*Work to complete*. Below this line are records; transcribe exactly the lines between the one holding "것을 본 적이 있는데, targetSdkVersion를" and the one holding "Contents: (35, 67)", inclusive, and omit the pictures.

*The data*.
# # # #

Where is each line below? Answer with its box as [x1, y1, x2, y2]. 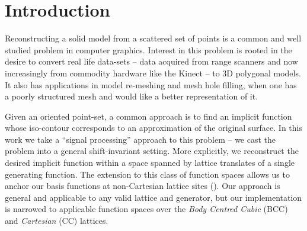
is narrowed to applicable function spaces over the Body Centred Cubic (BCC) [5, 203, 288, 215]
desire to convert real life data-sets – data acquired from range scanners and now [5, 55, 298, 68]
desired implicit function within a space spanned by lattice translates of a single [5, 156, 295, 169]
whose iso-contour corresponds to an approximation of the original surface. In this [5, 121, 302, 134]
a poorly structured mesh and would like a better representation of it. [5, 90, 258, 102]
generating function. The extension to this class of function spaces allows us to [5, 168, 290, 180]
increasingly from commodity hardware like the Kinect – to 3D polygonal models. [5, 66, 301, 79]
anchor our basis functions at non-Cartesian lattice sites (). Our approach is [5, 179, 280, 192]
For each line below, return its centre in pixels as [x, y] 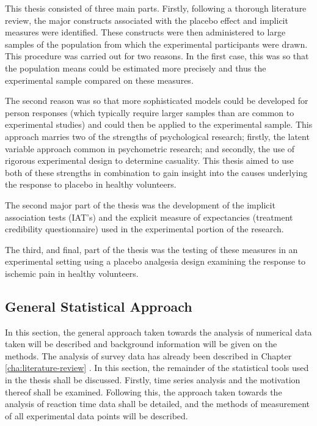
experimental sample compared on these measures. [99, 80]
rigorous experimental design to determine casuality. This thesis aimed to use [149, 160]
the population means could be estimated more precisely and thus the [136, 68]
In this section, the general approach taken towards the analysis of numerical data [158, 332]
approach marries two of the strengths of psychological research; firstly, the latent [157, 136]
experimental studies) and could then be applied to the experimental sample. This [159, 124]
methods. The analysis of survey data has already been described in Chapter [148, 355]
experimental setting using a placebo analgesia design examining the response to [155, 261]
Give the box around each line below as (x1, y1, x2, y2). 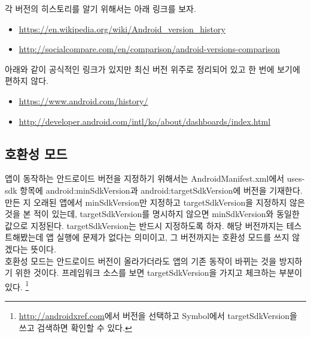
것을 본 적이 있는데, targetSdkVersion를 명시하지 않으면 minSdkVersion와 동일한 (5, 207, 300, 220)
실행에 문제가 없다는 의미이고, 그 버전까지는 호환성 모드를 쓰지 (56, 231, 289, 243)
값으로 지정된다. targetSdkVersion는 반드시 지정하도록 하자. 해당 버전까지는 (5, 219, 284, 231)
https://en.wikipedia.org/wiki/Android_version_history (19, 22, 225, 35)
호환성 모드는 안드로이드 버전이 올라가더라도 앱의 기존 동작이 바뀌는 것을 (5, 254, 277, 267)
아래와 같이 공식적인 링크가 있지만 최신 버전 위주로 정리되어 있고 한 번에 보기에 (5, 62, 300, 75)
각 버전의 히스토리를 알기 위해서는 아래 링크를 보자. (5, 2, 196, 14)
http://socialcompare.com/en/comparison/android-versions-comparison (19, 43, 280, 55)
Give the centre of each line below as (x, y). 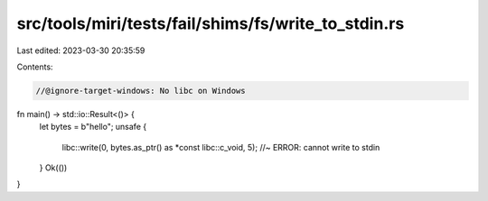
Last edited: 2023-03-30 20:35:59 (81, 50)
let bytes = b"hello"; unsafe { (93, 127)
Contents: (35, 67)
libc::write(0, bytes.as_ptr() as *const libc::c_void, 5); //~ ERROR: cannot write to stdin (221, 147)
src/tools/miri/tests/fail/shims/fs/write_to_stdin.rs (211, 23)
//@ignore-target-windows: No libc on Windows (141, 91)
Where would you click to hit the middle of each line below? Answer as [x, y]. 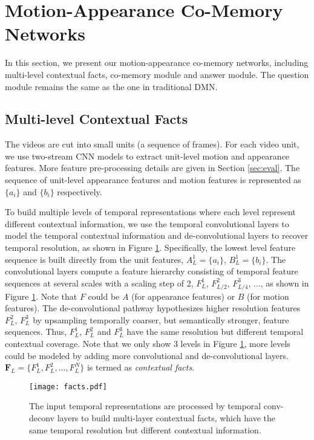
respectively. [80, 191]
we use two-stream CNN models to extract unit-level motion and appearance [147, 156]
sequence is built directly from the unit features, [94, 259]
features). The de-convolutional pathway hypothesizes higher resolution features [153, 308]
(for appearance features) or [183, 296]
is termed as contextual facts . [141, 367]
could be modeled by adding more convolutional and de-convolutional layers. [147, 355]
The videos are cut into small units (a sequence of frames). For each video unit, [152, 144]
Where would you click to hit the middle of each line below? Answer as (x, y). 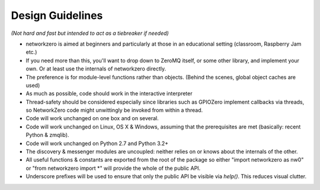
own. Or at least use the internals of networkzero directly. (96, 69)
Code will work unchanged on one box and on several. (92, 118)
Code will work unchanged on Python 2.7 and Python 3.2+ (97, 143)
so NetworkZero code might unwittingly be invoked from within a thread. (114, 110)
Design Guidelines (57, 15)
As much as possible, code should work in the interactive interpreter (109, 94)
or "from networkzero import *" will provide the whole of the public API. (113, 168)
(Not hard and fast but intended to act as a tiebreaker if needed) (90, 33)
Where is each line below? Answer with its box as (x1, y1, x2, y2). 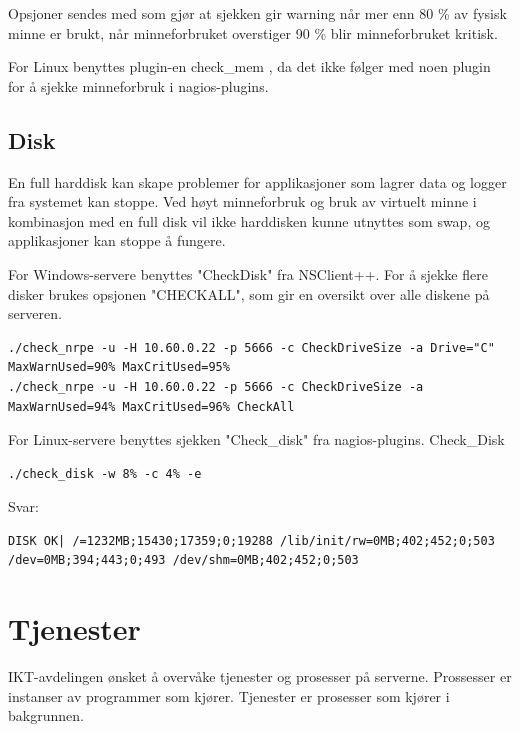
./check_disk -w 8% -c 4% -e (8, 466, 202, 481)
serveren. (8, 303, 62, 324)
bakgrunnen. (8, 705, 84, 726)
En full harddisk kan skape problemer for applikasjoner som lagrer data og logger (8, 171, 507, 192)
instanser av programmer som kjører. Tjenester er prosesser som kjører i (8, 685, 450, 706)
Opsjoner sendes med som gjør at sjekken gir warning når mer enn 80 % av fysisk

# # # #

*Finished task*.
것을 본 적이 있는데, targetSdkVersion를 명시하지 않으면 minSdkVersion와 동일한 (5, 207, 300, 220)
실행에 문제가 없다는 의미이고, 그 버전까지는 호환성 모드를 쓰지 (56, 231, 289, 243)
값으로 지정된다. targetSdkVersion는 반드시 지정하도록 하자. 해당 버전까지는 (5, 219, 284, 231)
https://en.wikipedia.org/wiki/Android_version_history (19, 22, 225, 35)
호환성 모드는 안드로이드 버전이 올라가더라도 앱의 기존 동작이 바뀌는 것을 (5, 254, 277, 267)
아래와 같이 공식적인 링크가 있지만 최신 버전 위주로 정리되어 있고 한 번에 보기에 (5, 62, 300, 75)
각 버전의 히스토리를 알기 위해서는 아래 링크를 보자. (5, 2, 196, 14)
http://socialcompare.com/en/comparison/android-versions-comparison (19, 43, 280, 55)
Give the centre of each line below as (x, y). 
Last edited: 2023-03-30 20:35:59 (81, 50)
let bytes = b"hello"; unsafe { (93, 127)
Contents: (35, 67)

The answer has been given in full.